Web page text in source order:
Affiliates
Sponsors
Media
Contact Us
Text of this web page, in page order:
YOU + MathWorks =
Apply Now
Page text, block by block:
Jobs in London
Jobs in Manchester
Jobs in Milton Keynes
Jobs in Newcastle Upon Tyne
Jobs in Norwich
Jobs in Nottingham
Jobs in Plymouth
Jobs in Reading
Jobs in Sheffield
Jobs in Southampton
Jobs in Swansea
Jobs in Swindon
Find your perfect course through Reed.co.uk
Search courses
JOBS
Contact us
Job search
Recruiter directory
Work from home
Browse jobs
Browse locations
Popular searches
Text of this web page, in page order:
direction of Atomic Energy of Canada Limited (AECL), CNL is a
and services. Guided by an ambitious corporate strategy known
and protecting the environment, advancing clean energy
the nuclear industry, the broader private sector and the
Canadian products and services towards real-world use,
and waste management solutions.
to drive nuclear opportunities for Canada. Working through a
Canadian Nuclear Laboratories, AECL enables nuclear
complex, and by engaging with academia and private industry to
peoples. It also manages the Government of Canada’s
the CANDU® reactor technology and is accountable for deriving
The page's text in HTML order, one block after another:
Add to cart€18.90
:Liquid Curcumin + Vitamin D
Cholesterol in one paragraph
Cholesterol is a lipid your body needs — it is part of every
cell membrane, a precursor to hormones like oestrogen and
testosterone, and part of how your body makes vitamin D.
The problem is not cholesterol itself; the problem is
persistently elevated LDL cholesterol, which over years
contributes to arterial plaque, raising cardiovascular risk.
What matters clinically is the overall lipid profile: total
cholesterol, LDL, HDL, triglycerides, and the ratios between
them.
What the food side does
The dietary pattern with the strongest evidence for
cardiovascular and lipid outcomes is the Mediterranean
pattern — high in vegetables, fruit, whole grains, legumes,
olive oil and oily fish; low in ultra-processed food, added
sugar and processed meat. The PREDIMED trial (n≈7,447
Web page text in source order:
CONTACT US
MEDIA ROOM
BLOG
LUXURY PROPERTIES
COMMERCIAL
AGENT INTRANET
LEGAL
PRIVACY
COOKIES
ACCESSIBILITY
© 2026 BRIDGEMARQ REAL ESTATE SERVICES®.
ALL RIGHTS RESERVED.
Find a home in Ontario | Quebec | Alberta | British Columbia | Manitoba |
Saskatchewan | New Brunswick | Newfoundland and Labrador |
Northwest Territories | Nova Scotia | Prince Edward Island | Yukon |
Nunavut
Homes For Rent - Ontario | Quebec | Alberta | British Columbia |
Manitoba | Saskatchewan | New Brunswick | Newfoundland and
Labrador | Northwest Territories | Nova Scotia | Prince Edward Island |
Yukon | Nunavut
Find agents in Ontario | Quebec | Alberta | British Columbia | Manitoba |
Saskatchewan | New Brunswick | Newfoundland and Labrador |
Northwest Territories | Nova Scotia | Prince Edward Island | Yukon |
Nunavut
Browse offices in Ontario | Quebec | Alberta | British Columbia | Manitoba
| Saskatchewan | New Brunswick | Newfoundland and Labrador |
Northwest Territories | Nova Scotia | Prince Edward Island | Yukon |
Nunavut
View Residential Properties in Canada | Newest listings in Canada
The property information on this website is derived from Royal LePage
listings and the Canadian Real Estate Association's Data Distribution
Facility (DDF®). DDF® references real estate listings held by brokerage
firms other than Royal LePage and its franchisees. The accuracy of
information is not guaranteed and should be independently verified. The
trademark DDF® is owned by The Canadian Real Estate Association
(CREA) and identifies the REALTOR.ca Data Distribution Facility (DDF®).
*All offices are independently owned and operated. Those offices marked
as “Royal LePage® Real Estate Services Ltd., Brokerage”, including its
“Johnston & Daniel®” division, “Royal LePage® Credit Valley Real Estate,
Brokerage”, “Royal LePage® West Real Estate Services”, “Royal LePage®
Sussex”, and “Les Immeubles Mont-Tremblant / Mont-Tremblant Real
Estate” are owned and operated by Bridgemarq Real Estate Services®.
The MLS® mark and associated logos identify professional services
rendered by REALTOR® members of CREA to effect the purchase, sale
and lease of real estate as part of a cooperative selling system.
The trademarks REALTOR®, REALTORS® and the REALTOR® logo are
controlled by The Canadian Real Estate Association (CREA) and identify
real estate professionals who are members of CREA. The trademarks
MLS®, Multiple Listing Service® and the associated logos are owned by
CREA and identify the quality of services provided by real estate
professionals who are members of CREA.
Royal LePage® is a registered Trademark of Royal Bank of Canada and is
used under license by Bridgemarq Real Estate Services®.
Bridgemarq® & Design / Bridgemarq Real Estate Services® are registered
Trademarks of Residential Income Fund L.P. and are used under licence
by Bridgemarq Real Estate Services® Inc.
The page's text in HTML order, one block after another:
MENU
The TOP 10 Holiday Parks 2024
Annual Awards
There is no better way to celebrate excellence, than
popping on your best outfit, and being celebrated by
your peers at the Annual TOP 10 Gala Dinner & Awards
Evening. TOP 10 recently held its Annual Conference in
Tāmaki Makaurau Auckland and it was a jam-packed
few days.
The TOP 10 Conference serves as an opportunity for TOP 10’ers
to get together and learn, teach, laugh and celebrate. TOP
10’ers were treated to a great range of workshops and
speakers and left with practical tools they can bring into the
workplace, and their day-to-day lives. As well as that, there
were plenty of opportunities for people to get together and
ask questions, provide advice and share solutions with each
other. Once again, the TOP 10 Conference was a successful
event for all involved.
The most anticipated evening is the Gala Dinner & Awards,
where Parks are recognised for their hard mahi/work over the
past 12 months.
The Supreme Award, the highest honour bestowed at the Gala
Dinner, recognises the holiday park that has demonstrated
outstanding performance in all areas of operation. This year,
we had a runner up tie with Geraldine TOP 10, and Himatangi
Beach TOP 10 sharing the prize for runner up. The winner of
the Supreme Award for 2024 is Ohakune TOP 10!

────────────────────────────────────────

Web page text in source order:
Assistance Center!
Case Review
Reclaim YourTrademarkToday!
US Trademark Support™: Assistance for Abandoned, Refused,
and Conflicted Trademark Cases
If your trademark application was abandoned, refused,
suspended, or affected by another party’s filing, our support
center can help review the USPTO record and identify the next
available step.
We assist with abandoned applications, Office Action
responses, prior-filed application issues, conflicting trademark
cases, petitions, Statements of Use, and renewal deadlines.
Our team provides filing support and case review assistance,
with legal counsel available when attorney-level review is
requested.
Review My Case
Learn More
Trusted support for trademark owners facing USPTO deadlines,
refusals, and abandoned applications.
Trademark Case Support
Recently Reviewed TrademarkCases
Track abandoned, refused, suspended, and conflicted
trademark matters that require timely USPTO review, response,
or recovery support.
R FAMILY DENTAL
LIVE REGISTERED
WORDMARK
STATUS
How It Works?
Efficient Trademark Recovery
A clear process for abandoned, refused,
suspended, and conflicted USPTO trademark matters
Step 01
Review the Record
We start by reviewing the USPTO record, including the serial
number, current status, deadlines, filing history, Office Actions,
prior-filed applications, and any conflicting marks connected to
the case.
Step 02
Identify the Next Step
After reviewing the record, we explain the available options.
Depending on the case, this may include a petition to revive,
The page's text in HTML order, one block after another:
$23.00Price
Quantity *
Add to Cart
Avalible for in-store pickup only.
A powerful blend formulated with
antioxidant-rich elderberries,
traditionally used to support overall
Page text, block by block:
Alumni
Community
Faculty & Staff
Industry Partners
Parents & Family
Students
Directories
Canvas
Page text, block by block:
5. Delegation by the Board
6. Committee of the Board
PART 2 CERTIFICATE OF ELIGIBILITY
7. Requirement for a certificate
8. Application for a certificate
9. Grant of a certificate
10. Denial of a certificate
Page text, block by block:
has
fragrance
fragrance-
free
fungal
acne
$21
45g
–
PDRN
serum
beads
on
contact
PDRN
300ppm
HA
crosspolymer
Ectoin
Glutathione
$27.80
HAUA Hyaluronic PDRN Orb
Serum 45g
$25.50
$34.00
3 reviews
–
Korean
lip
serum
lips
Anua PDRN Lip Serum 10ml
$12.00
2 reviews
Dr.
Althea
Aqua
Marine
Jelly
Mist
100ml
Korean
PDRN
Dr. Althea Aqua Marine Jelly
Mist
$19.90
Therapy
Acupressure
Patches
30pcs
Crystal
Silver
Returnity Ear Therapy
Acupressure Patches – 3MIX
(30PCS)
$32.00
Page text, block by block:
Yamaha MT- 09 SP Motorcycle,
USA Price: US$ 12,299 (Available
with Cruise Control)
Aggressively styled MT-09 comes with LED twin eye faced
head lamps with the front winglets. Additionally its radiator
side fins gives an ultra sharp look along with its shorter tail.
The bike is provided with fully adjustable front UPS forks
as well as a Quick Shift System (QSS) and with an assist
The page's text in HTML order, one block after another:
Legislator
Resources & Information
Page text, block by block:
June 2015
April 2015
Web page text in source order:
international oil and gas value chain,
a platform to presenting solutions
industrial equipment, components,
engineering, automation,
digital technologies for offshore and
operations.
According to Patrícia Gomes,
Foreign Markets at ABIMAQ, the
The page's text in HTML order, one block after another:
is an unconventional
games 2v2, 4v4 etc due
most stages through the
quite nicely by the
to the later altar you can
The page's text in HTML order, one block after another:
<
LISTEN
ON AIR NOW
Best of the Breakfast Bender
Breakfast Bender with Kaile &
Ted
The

────────────────────────────────────────

* **Requirement**
Beginning with the line holding "10’ers were treated" and ending with the line holding "the Supreme Award for 2024 is Ohakune TOP 10!", write out the stretch of material above exactly; add no further lines.

* **Answer for the task**
10’ers were treated to a great range of workshops and
speakers and left with practical tools they can bring into the
workplace, and their day-to-day lives. As well as that, there
were plenty of opportunities for people to get together and
ask questions, provide advice and share solutions with each
other. Once again, the TOP 10 Conference was a successful
event for all involved.
The most anticipated evening is the Gala Dinner & Awards,
where Parks are recognised for their hard mahi/work over the
past 12 months.
The Supreme Award, the highest honour bestowed at the Gala
Dinner, recognises the holiday park that has demonstrated
outstanding performance in all areas of operation. This year,
we had a runner up tie with Geraldine TOP 10, and Himatangi
Beach TOP 10 sharing the prize for runner up. The winner of
the Supreme Award for 2024 is Ohakune TOP 10!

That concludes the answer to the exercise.